Затем художник менял тему разговора. И он, и Фиби были молоды, хотя Холгрейв, вынужденный рано повзрослеть и набраться опыта, уже утратил тот прекрасный дух, который бьет ключом из юного сердца и воображения, раскрашивая всю вселенную в яркие цвета, свойственные ей в первый день творения. Юность человека – это юность мира, по крайней мере, так он ее чувствует, и гранит реальности кажется еще не застывшим, способным принять любую форму согласно его желанию. Так было и с Холгрейвом. Он мог глубокомысленно рассуждать о древних веках, но искренне не верил в свои слова, он был еще молод, а потому смотрел на мир – на этого седобородого морщинистого распутника, одряхлевшего, но не набравшегося мудрости, – как на нежного юношу, способного улучшить свою натуру сотней различных способов, но не выказывающего к тому желания. Он обладал особым пониманием, внутренним пророчеством – с которым не должны рождаться мальчишки, а взрослым лучше сразу умереть, чем пытаться его исполнить, – что мы не приговорены навек плестись по старым плохим дорогам, что именно сейчас мы стоим на пороге золотой эры, которая наверняка наступит еще в течение его жизни. Холгрейву казалось – так же бесспорно, как казалось многим во всякий век со времени Адамовых внуков, – что именно в эту эпоху, и ни в какую иную, можно сбросить замшелое и прогнившее Прошлое, безжизненные институты общества нужно смести с пути, похоронить навсегда и начать все с чистого листа.
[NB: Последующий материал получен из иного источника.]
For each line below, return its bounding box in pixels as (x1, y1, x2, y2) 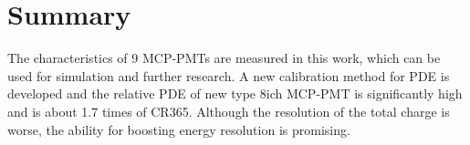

Что до основной темы – пусть мы не доживем до тех дней, когда возможны будут сомнения! – до того, что грядут лучшие времена, художник определенно был прав. Его ошибка заключалась в предположении, что этой эпохе, как никаким иным минувшим или будущим, суждено сменить потрепанные одеяния Древности на новый костюм, вместо того чтобы обновлять заплаты; и в том, что именно свою крошечную жизнь он избирал мерилом подобного беспредельного достижения, более того, воображал, что для великого итога важно то, решит ли он взяться за подобное дело или же помешать ему. Впрочем, хорошо, что он так думал. Подобный энтузиазм, просочившись сквозь общее спокойствие его характера и тем самым приобретя вид устоявшейся мысли и мудрости, хранил его юность чистой, а побуждения истинно высокими. И когда годы лягут на художника тяжким бременем, а эта земная вера будет подорвана неизбежно накопленным опытом, перемена не сломит его и не приведет к потере подобных чувств. Он все еще будет верить в счастливую судьбу человечества и, познав свою беспомощность, сможет простить ее миру, а высокомерная вера, с которой он начал свой жизненный путь, сменится более скромной: он разглядит, что человек в лучшем случае может создать мечту, в то время как Бог работает над реальностью.